[Start of Attachment]

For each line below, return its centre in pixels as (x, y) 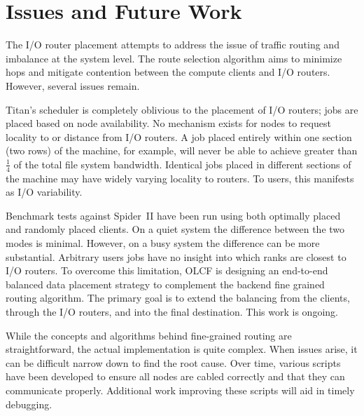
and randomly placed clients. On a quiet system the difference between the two (175, 229)
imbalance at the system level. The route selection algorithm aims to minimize (174, 58)
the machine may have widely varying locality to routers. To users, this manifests (180, 178)
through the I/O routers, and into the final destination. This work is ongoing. (172, 312)
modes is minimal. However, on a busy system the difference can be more (163, 243)
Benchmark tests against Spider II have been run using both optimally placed (173, 215)
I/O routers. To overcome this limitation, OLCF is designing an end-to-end (167, 270)
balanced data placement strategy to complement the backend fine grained (165, 284)
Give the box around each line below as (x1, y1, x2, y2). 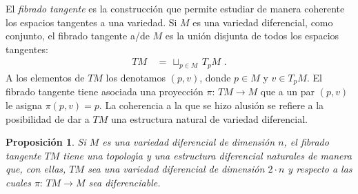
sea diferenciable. (88, 175, 161, 189)
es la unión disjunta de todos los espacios (165, 28, 339, 43)
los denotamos (106, 70, 166, 84)
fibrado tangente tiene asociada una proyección (6, 84, 203, 99)
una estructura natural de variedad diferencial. (110, 111, 308, 126)
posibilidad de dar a (6, 111, 90, 126)
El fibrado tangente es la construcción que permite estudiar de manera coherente (6, 1, 345, 15)
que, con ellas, (6, 162, 66, 176)
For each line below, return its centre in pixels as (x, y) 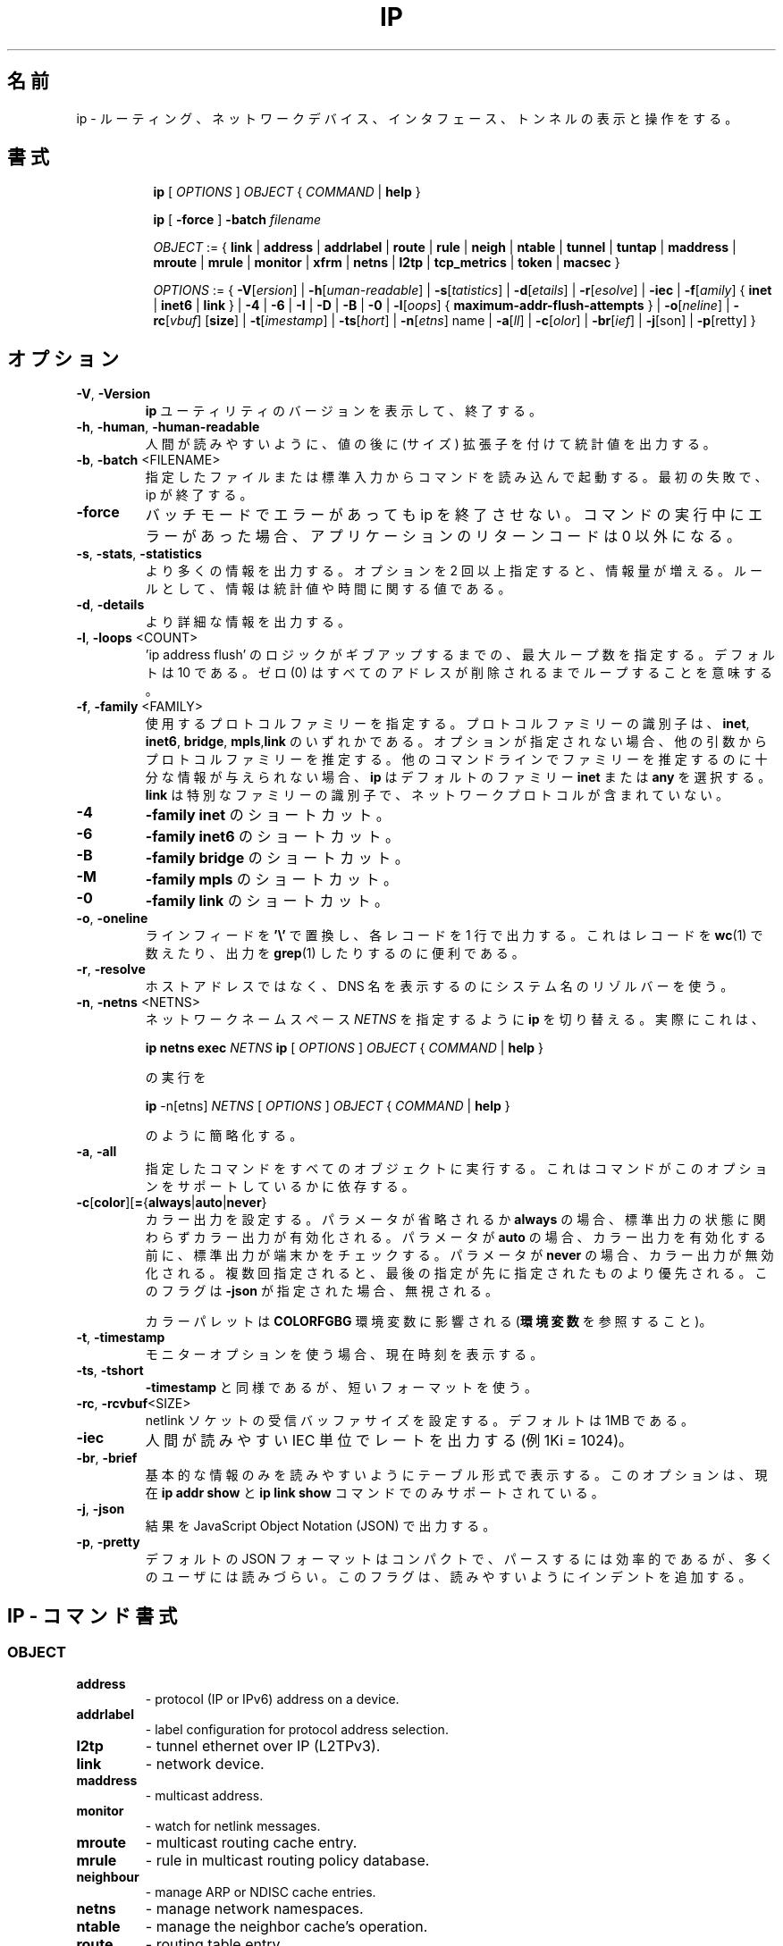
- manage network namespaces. (254, 1908)
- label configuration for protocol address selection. (297, 1729)
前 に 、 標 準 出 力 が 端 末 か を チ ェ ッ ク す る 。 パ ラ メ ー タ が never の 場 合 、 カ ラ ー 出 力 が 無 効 (459, 1255)
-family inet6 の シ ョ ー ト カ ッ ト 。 (273, 837)
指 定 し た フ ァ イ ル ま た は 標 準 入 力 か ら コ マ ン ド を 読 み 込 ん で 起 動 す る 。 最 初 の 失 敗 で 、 (456, 477)
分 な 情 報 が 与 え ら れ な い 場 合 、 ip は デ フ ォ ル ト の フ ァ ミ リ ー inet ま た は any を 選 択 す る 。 (458, 777)
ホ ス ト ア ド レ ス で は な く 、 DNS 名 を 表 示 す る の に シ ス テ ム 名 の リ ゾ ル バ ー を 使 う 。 (439, 986)
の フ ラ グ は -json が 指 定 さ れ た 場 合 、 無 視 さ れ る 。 (322, 1291)
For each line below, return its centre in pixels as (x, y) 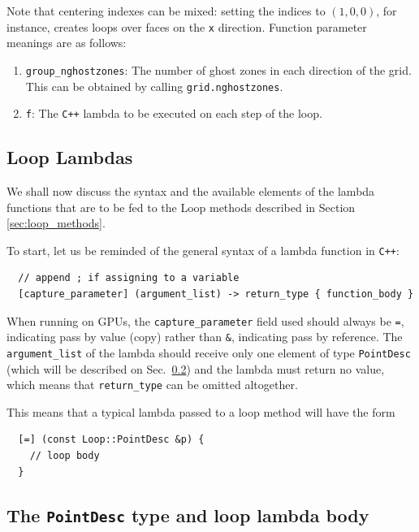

[End of Attachment]

Each line of the material that has the word "selection" belongs in the answer.

## Finished exercise
imbalance at the system level. The route selection algorithm aims to minimize (174, 58)
- label configuration for protocol address selection. (297, 1729)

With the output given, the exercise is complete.